## What is needed
An exact copy of every entry is needed here; the images stay out.

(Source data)

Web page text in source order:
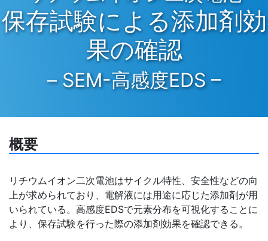
保存試験による添加剤効
果の確認
– SEM-高感度EDS –
概要
リチウムイオン二次電池はサイクル特性、安全性などの向
上が求められており、電解液には用途に応じた添加剤が用
いられている。高感度EDSで元素分布を可視化することに
より、保存試験を行った際の添加剤効果を確認できる。

## Written solution
Web page text in source order:
保存試験による添加剤効
果の確認
– SEM-高感度EDS –
概要
リチウムイオン二次電池はサイクル特性、安全性などの向
上が求められており、電解液には用途に応じた添加剤が用
いられている。高感度EDSで元素分布を可視化することに
より、保存試験を行った際の添加剤効果を確認できる。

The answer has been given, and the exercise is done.